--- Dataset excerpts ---
····················

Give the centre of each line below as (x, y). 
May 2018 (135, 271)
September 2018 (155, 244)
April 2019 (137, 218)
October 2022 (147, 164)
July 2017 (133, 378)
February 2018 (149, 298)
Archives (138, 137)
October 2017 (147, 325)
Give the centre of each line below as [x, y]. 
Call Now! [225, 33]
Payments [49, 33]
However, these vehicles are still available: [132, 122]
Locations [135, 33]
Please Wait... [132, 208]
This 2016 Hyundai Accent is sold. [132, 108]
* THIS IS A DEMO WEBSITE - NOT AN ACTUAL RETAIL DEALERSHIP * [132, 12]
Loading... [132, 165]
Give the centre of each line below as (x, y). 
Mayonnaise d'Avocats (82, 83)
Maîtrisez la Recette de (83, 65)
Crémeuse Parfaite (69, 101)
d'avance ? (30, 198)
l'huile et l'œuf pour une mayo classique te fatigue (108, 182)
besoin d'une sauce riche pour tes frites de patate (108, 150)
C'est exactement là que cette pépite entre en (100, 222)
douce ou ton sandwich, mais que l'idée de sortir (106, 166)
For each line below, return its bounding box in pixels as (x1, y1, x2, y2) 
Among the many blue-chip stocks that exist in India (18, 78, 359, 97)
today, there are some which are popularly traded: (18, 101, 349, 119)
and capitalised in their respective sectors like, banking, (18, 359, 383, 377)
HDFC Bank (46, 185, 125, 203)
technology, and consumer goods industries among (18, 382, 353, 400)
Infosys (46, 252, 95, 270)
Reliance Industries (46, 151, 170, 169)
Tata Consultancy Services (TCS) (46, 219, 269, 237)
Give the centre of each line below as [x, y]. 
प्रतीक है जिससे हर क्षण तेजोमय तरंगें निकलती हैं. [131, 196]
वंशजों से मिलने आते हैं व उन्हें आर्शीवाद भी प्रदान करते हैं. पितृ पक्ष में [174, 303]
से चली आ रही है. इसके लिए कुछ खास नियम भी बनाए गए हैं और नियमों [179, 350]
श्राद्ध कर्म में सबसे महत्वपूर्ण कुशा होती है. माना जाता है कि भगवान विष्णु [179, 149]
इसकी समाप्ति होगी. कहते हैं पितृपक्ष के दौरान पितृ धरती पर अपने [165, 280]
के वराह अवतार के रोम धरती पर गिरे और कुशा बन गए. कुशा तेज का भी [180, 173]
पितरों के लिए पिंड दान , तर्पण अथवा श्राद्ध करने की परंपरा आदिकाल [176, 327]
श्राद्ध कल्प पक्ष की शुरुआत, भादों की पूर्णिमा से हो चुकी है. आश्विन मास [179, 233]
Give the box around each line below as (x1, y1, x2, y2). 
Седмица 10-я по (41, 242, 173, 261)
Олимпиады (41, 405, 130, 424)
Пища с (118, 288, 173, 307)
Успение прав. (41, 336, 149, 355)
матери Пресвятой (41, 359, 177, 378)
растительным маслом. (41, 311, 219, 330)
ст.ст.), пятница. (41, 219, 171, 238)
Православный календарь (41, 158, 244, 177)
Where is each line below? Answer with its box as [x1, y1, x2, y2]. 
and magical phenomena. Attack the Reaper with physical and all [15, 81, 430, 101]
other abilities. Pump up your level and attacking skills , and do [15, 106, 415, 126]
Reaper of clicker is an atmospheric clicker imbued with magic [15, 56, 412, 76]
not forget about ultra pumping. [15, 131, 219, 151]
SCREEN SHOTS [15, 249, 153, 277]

····················

--- ASSIGNMENT ---
Copy the data word for word.

--- OUTPUT OF THE EXERCISE ---
Give the centre of each line below as (x, y). 
May 2018 (135, 271)
September 2018 (155, 244)
April 2019 (137, 218)
October 2022 (147, 164)
July 2017 (133, 378)
February 2018 (149, 298)
Archives (138, 137)
October 2017 (147, 325)
Give the centre of each line below as [x, y]. 
Call Now! [225, 33]
Payments [49, 33]
However, these vehicles are still available: [132, 122]
Locations [135, 33]
Please Wait... [132, 208]
This 2016 Hyundai Accent is sold. [132, 108]
* THIS IS A DEMO WEBSITE - NOT AN ACTUAL RETAIL DEALERSHIP * [132, 12]
Loading... [132, 165]
Give the centre of each line below as (x, y). 
Mayonnaise d'Avocats (82, 83)
Maîtrisez la Recette de (83, 65)
Crémeuse Parfaite (69, 101)
d'avance ? (30, 198)
l'huile et l'œuf pour une mayo classique te fatigue (108, 182)
besoin d'une sauce riche pour tes frites de patate (108, 150)
C'est exactement là que cette pépite entre en (100, 222)
douce ou ton sandwich, mais que l'idée de sortir (106, 166)
For each line below, return its bounding box in pixels as (x1, y1, x2, y2) 
Among the many blue-chip stocks that exist in India (18, 78, 359, 97)
today, there are some which are popularly traded: (18, 101, 349, 119)
and capitalised in their respective sectors like, banking, (18, 359, 383, 377)
HDFC Bank (46, 185, 125, 203)
technology, and consumer goods industries among (18, 382, 353, 400)
Infosys (46, 252, 95, 270)
Reliance Industries (46, 151, 170, 169)
Tata Consultancy Services (TCS) (46, 219, 269, 237)
Give the centre of each line below as [x, y]. 
प्रतीक है जिससे हर क्षण तेजोमय तरंगें निकलती हैं. [131, 196]
वंशजों से मिलने आते हैं व उन्हें आर्शीवाद भी प्रदान करते हैं. पितृ पक्ष में [174, 303]
से चली आ रही है. इसके लिए कुछ खास नियम भी बनाए गए हैं और नियमों [179, 350]
श्राद्ध कर्म में सबसे महत्वपूर्ण कुशा होती है. माना जाता है कि भगवान विष्णु [179, 149]
इसकी समाप्ति होगी. कहते हैं पितृपक्ष के दौरान पितृ धरती पर अपने [165, 280]
के वराह अवतार के रोम धरती पर गिरे और कुशा बन गए. कुशा तेज का भी [180, 173]
पितरों के लिए पिंड दान , तर्पण अथवा श्राद्ध करने की परंपरा आदिकाल [176, 327]
श्राद्ध कल्प पक्ष की शुरुआत, भादों की पूर्णिमा से हो चुकी है. आश्विन मास [179, 233]
Give the box around each line below as (x1, y1, x2, y2). 
Седмица 10-я по (41, 242, 173, 261)
Олимпиады (41, 405, 130, 424)
Пища с (118, 288, 173, 307)
Успение прав. (41, 336, 149, 355)
матери Пресвятой (41, 359, 177, 378)
растительным маслом. (41, 311, 219, 330)
ст.ст.), пятница. (41, 219, 171, 238)
Православный календарь (41, 158, 244, 177)
Where is each line below? Answer with its box as [x1, y1, x2, y2]. 
and magical phenomena. Attack the Reaper with physical and all [15, 81, 430, 101]
other abilities. Pump up your level and attacking skills , and do [15, 106, 415, 126]
Reaper of clicker is an atmospheric clicker imbued with magic [15, 56, 412, 76]
not forget about ultra pumping. [15, 131, 219, 151]
SCREEN SHOTS [15, 249, 153, 277]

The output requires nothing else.